Why does the standard BFGS update rule preserve positive definiteness? My class has recently learnt the BFGS method for unconstrained optimisation. In this procedure, we have a rank-1 update to a positive definite matrix at each step. 
This is specified as: 
$H_{k+1} = H_k + \frac{\eta\eta^T}{\delta^T\eta}-\frac{H_k\delta\delta^TH_k^T}{\delta^TH_k\delta}$
$\forall \eta, \delta \in \mathbb{R}^n$. 
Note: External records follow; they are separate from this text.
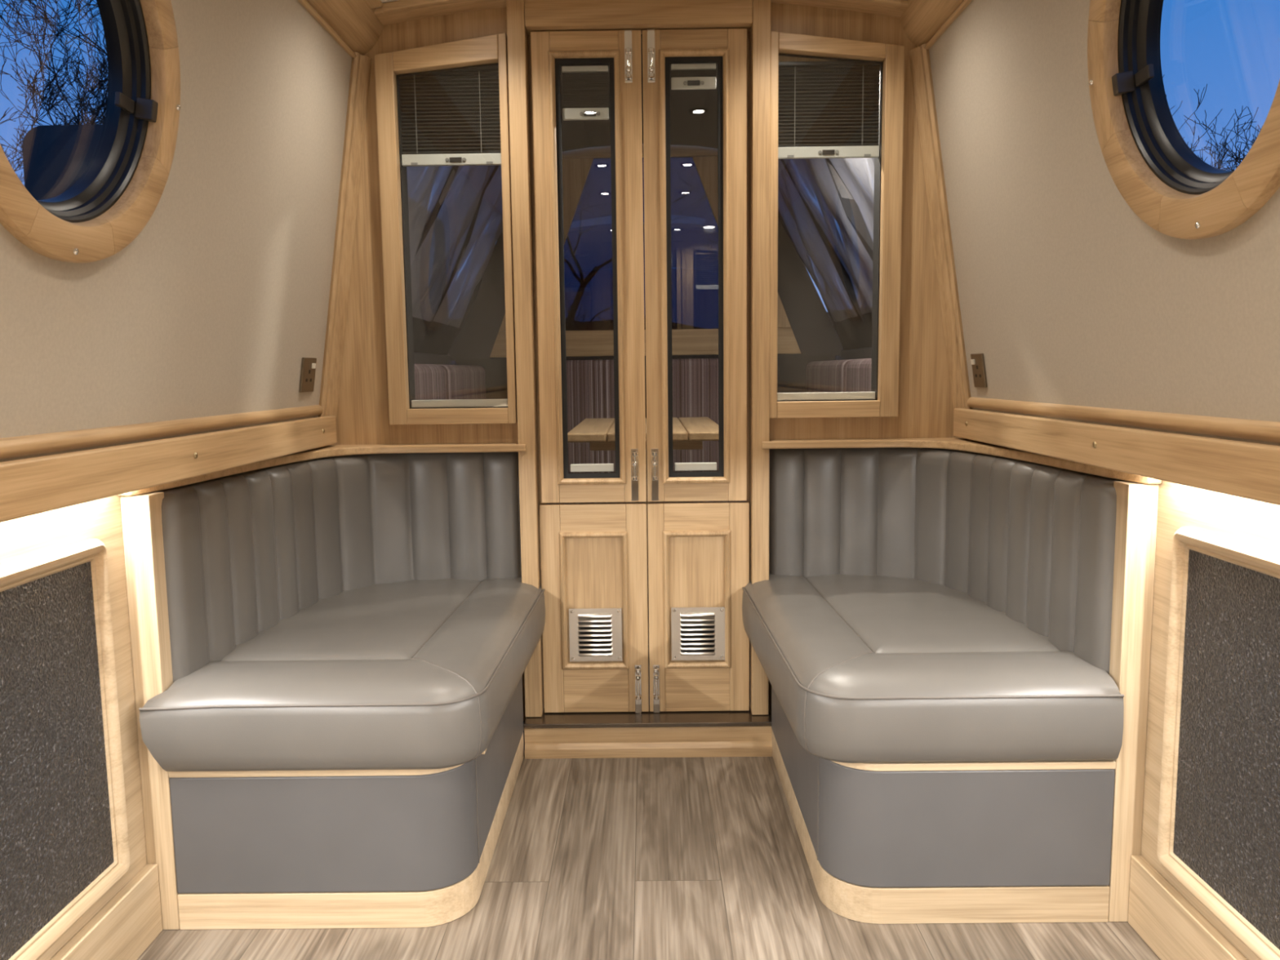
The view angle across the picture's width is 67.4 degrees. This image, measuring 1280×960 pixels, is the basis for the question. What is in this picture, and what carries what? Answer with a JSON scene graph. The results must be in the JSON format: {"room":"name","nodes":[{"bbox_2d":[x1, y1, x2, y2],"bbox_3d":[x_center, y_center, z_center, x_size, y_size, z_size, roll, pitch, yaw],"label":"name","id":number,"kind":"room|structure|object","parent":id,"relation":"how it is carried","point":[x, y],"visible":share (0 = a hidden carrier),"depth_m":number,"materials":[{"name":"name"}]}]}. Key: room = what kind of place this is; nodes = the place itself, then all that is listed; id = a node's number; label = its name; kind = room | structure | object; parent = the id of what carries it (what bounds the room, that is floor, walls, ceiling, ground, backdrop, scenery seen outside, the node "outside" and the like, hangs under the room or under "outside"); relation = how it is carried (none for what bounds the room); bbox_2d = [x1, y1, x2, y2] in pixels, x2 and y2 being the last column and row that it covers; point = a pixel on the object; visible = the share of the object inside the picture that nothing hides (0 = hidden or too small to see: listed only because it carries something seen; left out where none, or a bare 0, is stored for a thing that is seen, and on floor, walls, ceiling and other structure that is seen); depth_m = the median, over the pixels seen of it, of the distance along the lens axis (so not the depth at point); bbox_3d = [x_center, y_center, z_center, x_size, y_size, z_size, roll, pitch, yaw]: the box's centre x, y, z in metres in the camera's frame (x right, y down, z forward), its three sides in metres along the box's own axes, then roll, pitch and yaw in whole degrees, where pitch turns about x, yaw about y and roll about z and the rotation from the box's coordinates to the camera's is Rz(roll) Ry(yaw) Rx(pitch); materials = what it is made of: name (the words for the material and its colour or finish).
{"room":"ship interior","nodes":[
{"label":"ship interior","id":0,"kind":"room"},
{"bbox_2d":[0,494,146,959],"bbox_3d":[-1.006,0.719,-0.592,0.020,0.930,7.050,-1,6,0],"label":"wall","id":1,"kind":"structure","parent":0,"point":[25,537],"depth_m":1.80,"materials":[{"name":"brown wood"}]},
{"bbox_2d":[0,538,129,959],"bbox_3d":[-0.977,0.508,1.031,0.018,0.644,1.522,-1,6,0],"label":"wall panel","id":2,"kind":"object","parent":1,"relation":"attached to","point":[64,842],"visible":1,"depth_m":1.61,"materials":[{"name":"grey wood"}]},
{"bbox_2d":[49,863,162,959],"bbox_3d":[-0.983,1.170,-1.069,0.023,0.141,5.999,-1,6,0],"label":"baseboard","id":3,"kind":"structure","parent":1,"relation":"attached to","point":[131,921],"depth_m":1.79,"materials":[{"name":"brown wood"}]},
{"bbox_2d":[0,415,337,522],"bbox_3d":[-0.890,0.249,-0.714,0.030,0.079,6.915,-1,6,0],"label":"trim","id":4,"kind":"structure","parent":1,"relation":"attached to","point":[28,486],"depth_m":1.66,"materials":[{"name":"brown wood"}]},
{"bbox_2d":[0,0,351,462],"bbox_3d":[-0.859,-0.300,-0.759,0.152,1.041,6.950,-1,6,0],"label":"wall","id":5,"kind":"structure","parent":0,"point":[215,307],"depth_m":1.92,"materials":[{"name":"beige paint"}]},
{"bbox_2d":[0,0,180,263],"bbox_3d":[-0.857,-0.618,1.419,0.168,0.580,0.584,-1,6,0],"label":"window","id":6,"kind":"structure","parent":5,"relation":"in","point":[123,184],"depth_m":1.60,"materials":[{"name":"brown wood"}]},
{"bbox_2d":[0,404,323,459],"bbox_3d":[-0.920,0.194,-0.726,0.016,0.031,6.904,-1,6,0],"label":"trim","id":7,"kind":"structure","parent":5,"relation":"attached to","point":[28,445],"depth_m":1.71,"materials":[{"name":"brown wood"}]},
{"bbox_2d":[298,357,316,392],"bbox_3d":[-0.889,-0.282,2.573,0.021,0.092,0.097,-1,6,0],"label":"wall socket","id":8,"kind":"object","parent":5,"relation":"attached to","point":[308,364],"visible":1,"depth_m":2.56,"materials":[{"name":"brown metal"}]},
{"bbox_2d":[311,363,315,368],"bbox_3d":[-0.881,-0.308,2.593,0.006,0.014,0.022,-1,7,0],"label":"switch","id":9,"kind":"object","parent":8,"relation":"attached to","point":[313,365],"depth_m":2.59,"materials":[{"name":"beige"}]},
{"bbox_2d":[297,0,384,57],"bbox_3d":[-0.775,-0.812,-0.818,0.120,0.119,6.950,-1,6,0],"label":"trim","id":10,"kind":"structure","parent":5,"relation":"attached to","point":[355,26],"depth_m":2.45,"materials":[{"name":"brown wood"}]},
{"bbox_2d":[364,0,382,8],"bbox_3d":[-0.733,-0.847,-0.883,0.085,0.025,6.828,-1,6,0],"label":"trim","id":11,"kind":"structure","parent":5,"relation":"attached to","point":[371,3],"depth_m":2.48,"materials":[{"name":"brown wood"}]},
{"bbox_2d":[376,0,398,8],"bbox_3d":[-0.016,-0.911,-0.758,1.560,0.093,7.100,-1,6,0],"label":"ceiling","id":12,"kind":"structure","parent":0,"point":[382,1],"depth_m":2.50,"materials":[{"name":"beige wood"}]},
{"bbox_2d":[413,352,454,364],"bbox_3d":[-0.990,0.052,3.937,0.065,1.150,2.200,-1,6,0],"label":"wall","id":13,"kind":"structure","parent":0,"point":[419,357],"depth_m":4.44,"materials":[{"name":"grey"}]},
{"bbox_2d":[406,34,874,360],"bbox_3d":[0.015,-1.018,3.764,2.040,1.050,2.070,-1,6,0],"label":"canvas cover","id":14,"kind":"object","parent":13,"relation":"attached to","point":[460,213],"visible":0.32,"depth_m":4.19,"materials":[{"name":"grey fabric"}]},
{"bbox_2d":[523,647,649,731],"bbox_3d":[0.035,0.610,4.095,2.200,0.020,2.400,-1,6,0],"label":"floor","id":15,"kind":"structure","parent":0,"point":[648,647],"depth_m":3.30,"materials":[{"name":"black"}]},
{"bbox_2d":[413,363,485,399],"bbox_3d":[-0.777,0.078,3.929,0.350,1.095,1.940,-1,6,0],"label":"bench","id":16,"kind":"object","parent":15,"relation":"on","point":[432,381],"visible":0.19,"depth_m":3.92,"materials":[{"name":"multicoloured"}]},
{"bbox_2d":[413,363,445,399],"bbox_3d":[-0.843,-0.138,3.419,0.130,0.550,0.955,-1,7,0],"label":"cushion","id":17,"kind":"object","parent":16,"relation":"on","point":[429,379],"depth_m":3.57,"materials":[{"name":"fabric"}]},
{"bbox_2d":[436,364,485,399],"bbox_3d":[-0.838,-0.247,4.382,0.130,0.550,0.955,-1,7,0],"label":"cushion","id":18,"kind":"object","parent":16,"relation":"on","point":[462,381],"depth_m":4.25,"materials":[{"name":"fabric"}]},
{"bbox_2d":[567,417,718,647],"bbox_3d":[0.033,0.200,3.852,0.558,0.848,1.050,-1,6,0],"label":"table","id":19,"kind":"object","parent":15,"relation":"on","point":[688,433],"visible":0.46,"depth_m":3.41,"materials":[{"name":"brown wood"}]},
{"bbox_2d":[456,143,835,417],"bbox_3d":[0.027,-0.595,4.884,1.920,2.195,0.040,-1,6,0],"label":"board","id":20,"kind":"object","parent":15,"relation":"on","point":[586,171],"visible":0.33,"depth_m":4.83,"materials":[{"name":"brown wood"}]},
{"bbox_2d":[546,358,746,503],"bbox_3d":[0.032,-0.025,4.657,1.240,1.115,0.460,-1,6,0],"label":"bench","id":21,"kind":"object","parent":15,"relation":"on","point":[590,392],"visible":0.05,"depth_m":4.68,"materials":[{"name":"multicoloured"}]},
{"bbox_2d":[566,360,615,473],"bbox_3d":[-0.281,-0.307,4.758,0.610,0.570,0.120,-1,7,0],"label":"cushion","id":22,"kind":"object","parent":21,"relation":"on","point":[590,392],"depth_m":4.69,"materials":[{"name":"fabric"}]},
{"bbox_2d":[671,358,719,472],"bbox_3d":[0.339,-0.314,4.753,0.610,0.570,0.120,-1,7,0],"label":"cushion","id":23,"kind":"object","parent":21,"relation":"on","point":[695,380],"depth_m":4.68,"materials":[{"name":"fabric"}]},
{"bbox_2d":[663,500,746,502],"bbox_3d":[0.343,0.054,4.594,0.610,0.115,0.320,-1,7,0],"label":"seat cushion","id":24,"kind":"object","parent":21,"relation":"on","point":[728,500],"depth_m":4.44,"materials":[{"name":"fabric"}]},
{"bbox_2d":[805,358,871,392],"bbox_3d":[0.833,0.059,3.917,0.350,1.095,1.940,-1,6,0],"label":"bench","id":25,"kind":"object","parent":15,"relation":"on","point":[848,375],"visible":0.14,"depth_m":3.97,"materials":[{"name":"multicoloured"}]},
{"bbox_2d":[805,359,853,392],"bbox_3d":[0.892,-0.267,4.370,0.130,0.550,0.955,-1,7,0],"label":"cushion","id":26,"kind":"object","parent":25,"relation":"on","point":[821,376],"depth_m":4.25,"materials":[{"name":"fabric"}]},
{"bbox_2d":[846,358,871,391],"bbox_3d":[0.887,-0.157,3.407,0.130,0.550,0.955,-1,7,0],"label":"cushion","id":27,"kind":"object","parent":25,"relation":"on","point":[858,371],"depth_m":3.60,"materials":[{"name":"fabric"}]},
{"bbox_2d":[331,3,958,720],"bbox_3d":[0.016,-0.285,2.783,2.100,2.095,0.095,-1,6,0],"label":"wall","id":28,"kind":"structure","parent":0,"point":[925,405],"depth_m":2.71,"materials":[{"name":"brown wood"}]},
{"bbox_2d":[318,51,371,417],"bbox_3d":[-0.823,-0.668,2.671,0.183,0.990,0.046,-1,6,0],"label":"trim","id":29,"kind":"structure","parent":28,"relation":"attached to","point":[361,64],"depth_m":2.67,"materials":[{"name":"brown wood"}]},
{"bbox_2d":[373,32,517,425],"bbox_3d":[-0.534,-0.686,2.697,0.358,1.054,0.100,-1,6,0],"label":"window","id":30,"kind":"structure","parent":28,"relation":"in","point":[490,50],"depth_m":2.65,"materials":[{"name":"brown wood"}]},
{"bbox_2d":[399,64,507,407],"bbox_3d":[-0.521,-0.674,2.694,0.277,0.938,0.019,-1,6,0],"label":"blind","id":31,"kind":"object","parent":30,"relation":"attached to","point":[448,118],"visible":0.81,"depth_m":2.66,"materials":[{"name":"grey"}]},
{"bbox_2d":[561,65,613,471],"bbox_3d":[-0.145,-0.582,2.708,0.127,1.122,0.019,-1,6,0],"label":"blind","id":32,"kind":"object","parent":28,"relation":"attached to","point":[584,88],"visible":1,"depth_m":2.65,"materials":[{"name":"grey"}]},
{"bbox_2d":[529,29,646,502],"bbox_3d":[-0.140,-0.579,2.684,0.302,1.294,0.070,-1,6,0],"label":"door","id":33,"kind":"structure","parent":28,"relation":"in","point":[621,51],"depth_m":2.68,"materials":[{"name":"brown wood"}]},
{"bbox_2d":[539,502,648,712],"bbox_3d":[-0.132,0.378,2.793,0.308,0.620,0.070,-1,6,0],"label":"door","id":34,"kind":"structure","parent":28,"relation":"in","point":[593,556],"depth_m":2.79,"materials":[{"name":"brown wood"}]},
{"bbox_2d":[568,608,622,661],"bbox_3d":[-0.129,0.452,2.798,0.154,0.158,0.018,-1,7,0],"label":"vent","id":35,"kind":"object","parent":34,"relation":"attached to","point":[595,634],"depth_m":2.80,"materials":[{"name":"silver metal"}]},
{"bbox_2d":[506,0,770,716],"bbox_3d":[0.008,-0.312,2.722,0.709,2.005,0.080,-1,6,0],"label":"door frame","id":36,"kind":"structure","parent":28,"relation":"attached to","point":[524,17],"depth_m":2.65,"materials":[{"name":"brown wood"}]},
{"bbox_2d":[373,0,909,25],"bbox_3d":[0.003,-1.281,2.572,1.440,0.074,0.098,-1,6,0],"label":"trim","id":37,"kind":"structure","parent":28,"relation":"attached to","point":[475,5],"depth_m":2.58,"materials":[{"name":"brown wood"}]},
{"bbox_2d":[671,63,716,471],"bbox_3d":[0.154,-0.586,2.705,0.123,1.124,0.019,-1,6,0],"label":"blind","id":38,"kind":"object","parent":28,"relation":"attached to","point":[684,76],"visible":1,"depth_m":2.64,"materials":[{"name":"grey"}]},
{"bbox_2d":[642,28,746,502],"bbox_3d":[0.156,-0.582,2.682,0.286,1.294,0.070,-1,6,0],"label":"door","id":39,"kind":"structure","parent":28,"relation":"in","point":[726,47],"depth_m":2.67,"materials":[{"name":"brown wood"}]},
{"bbox_2d":[647,501,749,712],"bbox_3d":[0.171,0.375,2.791,0.292,0.620,0.070,-1,6,0],"label":"door","id":40,"kind":"structure","parent":28,"relation":"in","point":[699,552],"depth_m":2.79,"materials":[{"name":"brown wood"}]},
{"bbox_2d":[671,606,724,660],"bbox_3d":[0.170,0.448,2.796,0.156,0.158,0.018,-1,7,0],"label":"vent","id":41,"kind":"object","parent":40,"relation":"attached to","point":[697,633],"depth_m":2.79,"materials":[{"name":"silver metal"}]},
{"bbox_2d":[769,31,904,418],"bbox_3d":[0.539,-0.698,2.689,0.362,1.042,0.100,-1,6,0],"label":"window","id":42,"kind":"structure","parent":28,"relation":"in","point":[888,166],"depth_m":2.65,"materials":[{"name":"brown wood"}]},
{"bbox_2d":[777,61,880,399],"bbox_3d":[0.524,-0.688,2.687,0.281,0.926,0.019,-1,6,0],"label":"blind","id":43,"kind":"object","parent":42,"relation":"attached to","point":[827,109],"visible":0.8,"depth_m":2.65,"materials":[{"name":"grey"}]},
{"bbox_2d":[909,43,972,410],"bbox_3d":[0.835,-0.687,2.660,0.185,0.990,0.046,-1,6,0],"label":"trim","id":44,"kind":"structure","parent":28,"relation":"attached to","point":[920,62],"depth_m":2.65,"materials":[{"name":"brown wood"}]},
{"bbox_2d":[137,750,1159,959],"bbox_3d":[0.009,1.188,-0.620,2.100,0.020,6.900,-1,6,0],"label":"floor","id":45,"kind":"structure","parent":0,"point":[704,858],"depth_m":2.01,"materials":[{"name":"brown wood"}]},
{"bbox_2d":[120,452,545,929],"bbox_3d":[-0.629,0.406,2.350,0.706,0.876,1.092,-1,6,0],"label":"seat","id":46,"kind":"object","parent":45,"relation":"on","point":[331,655],"visible":0.93,"depth_m":1.92,"materials":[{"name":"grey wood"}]},
{"bbox_2d":[117,443,526,495],"bbox_3d":[-0.653,-0.038,2.283,0.661,0.022,0.961,-1,6,0],"label":"ledge","id":47,"kind":"object","parent":46,"relation":"on","point":[329,451],"visible":0.77,"depth_m":2.67,"materials":[{"name":"brown wood"}]},
{"bbox_2d":[139,576,545,771],"bbox_3d":[-0.612,0.427,2.345,0.672,0.169,1.044,-1,7,0],"label":"seat cushion","id":48,"kind":"object","parent":46,"relation":"on","point":[392,673],"depth_m":1.90,"materials":[{"name":"grey leather"}]},
{"bbox_2d":[523,705,772,759],"bbox_3d":[0.024,0.736,2.820,0.714,0.098,0.162,-1,6,0],"label":"step","id":49,"kind":"structure","parent":45,"relation":"on","point":[668,734],"depth_m":2.75,"materials":[{"name":"brown wood"}]},
{"bbox_2d":[742,447,1159,924],"bbox_3d":[0.640,0.391,2.351,0.696,0.876,1.070,-1,6,0],"label":"seat","id":50,"kind":"object","parent":45,"relation":"on","point":[953,647],"visible":0.91,"depth_m":1.91,"materials":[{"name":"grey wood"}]},
{"bbox_2d":[742,573,1124,763],"bbox_3d":[0.610,0.412,2.346,0.636,0.169,1.024,-1,7,0],"label":"seat cushion","id":51,"kind":"object","parent":50,"relation":"on","point":[860,668],"depth_m":1.90,"materials":[{"name":"grey leather"}]},
{"bbox_2d":[761,437,1161,484],"bbox_3d":[0.660,-0.053,2.273,0.639,0.022,0.961,-1,6,0],"label":"ledge","id":52,"kind":"object","parent":50,"relation":"on","point":[951,443],"visible":0.91,"depth_m":2.58,"materials":[{"name":"brown wood"}]},
{"bbox_2d":[836,346,871,359],"bbox_3d":[1.045,0.028,3.923,0.065,1.150,2.200,-1,6,0],"label":"wall","id":53,"kind":"structure","parent":0,"point":[864,353],"depth_m":4.49,"materials":[{"name":"grey"}]},
{"bbox_2d":[928,0,1279,445],"bbox_3d":[0.832,-0.320,-0.771,0.154,1.041,6.950,-1,6,0],"label":"wall","id":54,"kind":"structure","parent":0,"point":[1067,296],"depth_m":1.92,"materials":[{"name":"beige paint"}]},
{"bbox_2d":[899,0,972,49],"bbox_3d":[0.745,-0.829,-0.828,0.120,0.119,6.950,-1,6,0],"label":"trim","id":55,"kind":"structure","parent":54,"relation":"attached to","point":[923,21],"depth_m":2.47,"materials":[{"name":"brown wood"}]},
{"bbox_2d":[970,353,987,387],"bbox_3d":[0.911,-0.294,2.583,0.021,0.090,0.086,-1,6,0],"label":"wall socket","id":56,"kind":"object","parent":54,"relation":"attached to","point":[977,360],"visible":1,"depth_m":2.57,"materials":[{"name":"brown metal"}]},
{"bbox_2d":[970,359,975,364],"bbox_3d":[0.903,-0.320,2.603,0.006,0.014,0.022,-1,7,0],"label":"switch","id":57,"kind":"object","parent":56,"relation":"attached to","point":[973,361],"depth_m":2.60,"materials":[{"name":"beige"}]},
{"bbox_2d":[967,396,1279,442],"bbox_3d":[0.905,0.173,-0.738,0.016,0.031,6.904,-1,6,0],"label":"trim","id":58,"kind":"structure","parent":54,"relation":"attached to","point":[1260,430],"depth_m":1.73,"materials":[{"name":"brown wood"}]},
{"bbox_2d":[1087,0,1279,239],"bbox_3d":[0.847,-0.672,1.433,0.172,0.608,0.612,-1,6,0],"label":"window","id":59,"kind":"structure","parent":54,"relation":"in","point":[1166,185],"depth_m":1.62,"materials":[{"name":"brown wood"}]},
{"bbox_2d":[1140,480,1279,959],"bbox_3d":[0.979,0.696,-0.606,0.020,0.930,7.050,-1,6,0],"label":"wall","id":60,"kind":"structure","parent":0,"point":[1248,521],"depth_m":1.78,"materials":[{"name":"brown wood"}]},
{"bbox_2d":[953,408,1279,505],"bbox_3d":[0.875,0.229,-0.726,0.030,0.079,6.915,-1,6,0],"label":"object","id":61,"kind":"structure","parent":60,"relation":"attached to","point":[1244,469],"depth_m":1.67,"materials":[{"name":"brown wood"}]},
{"bbox_2d":[1128,855,1247,959],"bbox_3d":[0.960,1.148,-1.083,0.021,0.141,5.999,-1,6,0],"label":"baseboard","id":62,"kind":"structure","parent":60,"relation":"attached to","point":[1165,920],"depth_m":1.76,"materials":[{"name":"brown wood"}]},
{"bbox_2d":[1156,526,1279,959],"bbox_3d":[0.968,0.486,1.017,0.018,0.644,1.522,-1,6,0],"label":"wall panel","id":63,"kind":"object","parent":60,"relation":"attached to","point":[1219,832],"visible":1,"depth_m":1.60,"materials":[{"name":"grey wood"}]},
{"label":"outside","id":64,"kind":"structure","parent":0,"visible":0},
{"bbox_2d":[454,309,852,750],"bbox_3d":[0.215,-5.224,39.663,180.000,5.395,160.000,-1,7,0],"label":"ground","id":65,"kind":"structure","parent":64,"point":[851,309],"depth_m":42.75,"materials":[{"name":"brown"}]},
{"bbox_2d":[1,142,23,182],"bbox_3d":[-10.259,-3.332,17.791,7.162,6.754,5.692,-1,7,-7],"label":"bare tree","id":66,"kind":"object","parent":65,"relation":"on","point":[19,163],"visible":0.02,"depth_m":15.63,"materials":[{"name":"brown plant"}]},
{"bbox_2d":[0,0,108,185],"bbox_3d":[-7.742,-4.654,15.247,8.185,9.880,6.051,3,7,30],"label":"bare tree","id":67,"kind":"object","parent":65,"relation":"on","point":[101,83],"visible":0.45,"depth_m":15.29,"materials":[{"name":"grey plant"}]},
{"bbox_2d":[22,124,442,317],"bbox_3d":[-2.819,-0.662,7.791,2.230,3.420,4.400,-1,6,0],"label":"moored boat","id":68,"kind":"object","parent":65,"relation":"on","point":[55,157],"visible":0.11,"depth_m":5.83,"materials":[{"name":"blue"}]},
{"bbox_2d":[1162,74,1261,170],"bbox_3d":[9.382,-3.121,14.810,4.132,6.496,4.472,-1,6,0],"label":"bare tree","id":69,"kind":"object","parent":65,"relation":"on","point":[1237,158],"visible":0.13,"depth_m":14.72,"materials":[{"name":"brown plant"}]},
{"bbox_2d":[1182,119,1262,169],"bbox_3d":[11.833,-3.588,17.995,4.761,6.580,7.288,-1,6,0],"label":"bare tree","id":70,"kind":"object","parent":65,"relation":"on","point":[1223,144],"visible":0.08,"depth_m":18.12,"materials":[{"name":"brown plant"}]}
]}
Show that for any symmetric positive definite matrix $H_k,$ we have that $H_{k+1}$ is positive definite so long as $\delta^T\eta > 0$. Don't assume anything about $H_k$ other than the fact that it is symmetric p.d.
 A: $\def\skp#1{\left<#1\right>}$As $H_k$ is spd, the form $(x,y) \mapsto \skp{x,y}_k := x^tH_ky$ defines a scalar product. By Cauchy-Schwarz we have 
\[ \skp{x,y}_k^2 \le \skp{x,x}_k\skp{y,y}_k \]
for any $x,y \in \mathbb R^n$ and with strict inequality if $x$ and $y$ aren't linear dependent. Now let $x \in \mathbb R^n\setminus \{0\}$, then
\begin{align*}
  \skp{x,x}_{k+1} &= x^tH_{k+1}x\\
         &= x^tH_k x + x^t\frac{\eta\eta^t}{\delta^t\eta}x - x^t\frac{H_k\delta\delta^tH_k^t}{\delta^tH_k\delta}x\\
         &= \skp{x,x}_k + \frac 1{\delta^t\eta}x^t\eta\eta^tx - \frac 1{\skp{\delta, \delta}_k}\skp{x,\delta}_k\skp{\delta, x}_k\\
         &= \skp{x,x}_k + \frac 1{\delta^t\eta}(x^t\eta)^2 - \frac 1{\skp{\delta, \delta}_k}\skp{x,\delta}_k^2\\
\end{align*}
If now $x$ and $\delta$ aren't linear dependent, then we can estimate further using Cauchy-Schwarz:
\begin{align*}
  \skp{x,x}_{k+1} &> 
 \skp{x,x}_k + 0 - \frac 1{\skp{\delta,\delta}_k}\skp{x,x}_k\skp{\delta,\delta}_k\\
         &= 0.
\end{align*}
Otherwise, if, say $x = \lambda\delta$, then $x^t\eta = \lambda \delta^t\eta \ne 0$, and, hence
\begin{align*}
  \skp{x,x}_{k+1} &=
   \skp{x,x}_k + \frac 1{\delta^t\eta}(x^t\eta)^2 - \frac 1{\skp{\delta,\delta}_k}\skp{x,x}_k\skp{\delta,\delta}_k\\
    &= \frac 1{\delta^t\eta}(x^t\eta)^2\\
    &> 0.
\end{align*}
So $\skp{x,x}_{k+1} > 0$ for $x \ne 0$, and $H_{k+1}$ is positive definite.